2) To the degree that we suggest how graphs are serialized, provide some guidance in the form of language tags. For N-Quads/Triples canonicalization, if this were lower-case (e.g., "foo"@en-us
), it would be consistent with the RDF Dataset Canonicalization Candidate Recommendation (see note in introduction). Alternatively, it could be changed to use the recommended format from BCP47/RFC4646 (e.g., "foo"@en-US
), but this would immediately conflict with RDF Canonicalization, even thought it is based on RDF 1.1 and not RDF 1.2.
if and only if the datatype IRI is http://www.w3.org/1999/02/22-rdf-syntax-ns#langString, a non-empty language tag as defined by [BCP47]. The language tag MUST be well-formed according to section 2.2.9 of [BCP47] and MUST be case normalized consistently (e.g., to lower case).

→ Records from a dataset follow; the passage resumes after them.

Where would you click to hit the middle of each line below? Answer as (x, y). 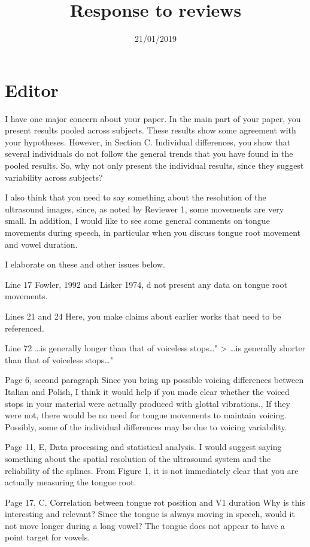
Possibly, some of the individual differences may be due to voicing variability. (146, 426)
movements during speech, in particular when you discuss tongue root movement (153, 232)
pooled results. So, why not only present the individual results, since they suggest (154, 165)
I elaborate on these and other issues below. (85, 264)
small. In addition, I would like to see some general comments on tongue (137, 221)
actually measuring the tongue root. (71, 482)
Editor (32, 89)
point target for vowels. (48, 537)
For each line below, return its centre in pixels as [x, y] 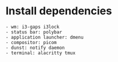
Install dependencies [59, 11]
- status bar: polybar [34, 32]
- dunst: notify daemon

A literal is a language-tagged string if the third element is present and the fourth element is not present. Lexical representations of language tags MUST be case normalized and MAY be converted to lower case. The value of language tags is always treated as being in lower case.
Language tags were previously allowed to be normalized to lower case, which made it ambiguous if two literals with language tags different only by case represented the same literal, or distinct literals. RDF 1.2 requires that language tags be case normalized, but does not specify excactly how this is to be performed. Implementations can either follow the advice to normalize to lower case, use the recommended BCP47 format, or something else, as long it is performed consistently.

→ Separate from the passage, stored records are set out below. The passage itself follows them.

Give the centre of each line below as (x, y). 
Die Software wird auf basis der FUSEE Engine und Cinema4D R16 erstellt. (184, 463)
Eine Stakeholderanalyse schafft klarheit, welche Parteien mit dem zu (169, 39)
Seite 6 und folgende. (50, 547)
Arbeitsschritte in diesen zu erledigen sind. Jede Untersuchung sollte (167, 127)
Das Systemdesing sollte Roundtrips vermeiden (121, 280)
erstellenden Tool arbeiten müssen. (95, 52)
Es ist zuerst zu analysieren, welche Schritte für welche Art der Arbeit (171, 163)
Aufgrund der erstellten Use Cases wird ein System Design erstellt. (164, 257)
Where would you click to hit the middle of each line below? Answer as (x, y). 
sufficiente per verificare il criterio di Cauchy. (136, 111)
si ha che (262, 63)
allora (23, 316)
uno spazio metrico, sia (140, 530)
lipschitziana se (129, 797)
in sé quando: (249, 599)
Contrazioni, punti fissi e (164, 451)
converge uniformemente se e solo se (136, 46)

I'll have some text tweaks... but these proposed changes look like the right direction.
- Require some form of normalization in the abstract syntax (implementation dependent, but consistent) so that parsing two literals that differ only in the language-tag case would result in just a single triple. Now this is only permitted by implementations, leaving a gray area that this would close, at the cost of being a breaking change for some implementations.
I believe we agreed that to within case-sensitivity parsing two literals that differ only in the language-tag case would result in just a single literal. Consistent formatting is a way of doing; there are other ways (e.g. dictionaries).
We have the opportunity to get away from RDF preferring "lower-case" when BCP-47 says something different.
BTW the BCP47 terminology is "format" (Although in one place later-on about extensions, it slips in "normalize").
As for Dataset canonicalization, it only has to add that language tags are lower-cased during canonicalization.
Systems exist which today do not lower-case ("EN-gb" becomes "en-GB") and have unique language tags - they are not wrong.
Mixed in with #48, which has since been removed from that PR, is text to compare language tags after normalizing to lower case. This is consistent with the suggestion that language tags can be converted to lower case when language-tagged strings are introduced, but was never part of RDF 1.0 nor RDF 1.1. It arguably intrudes on D-entailment where
"foo"@en
and"foo"@EN
could be considered to have the same value but still be separate terms.The key commit which reverted the wording is c45d9470785a9c681c1ad2cf8cf47906b4d62c75.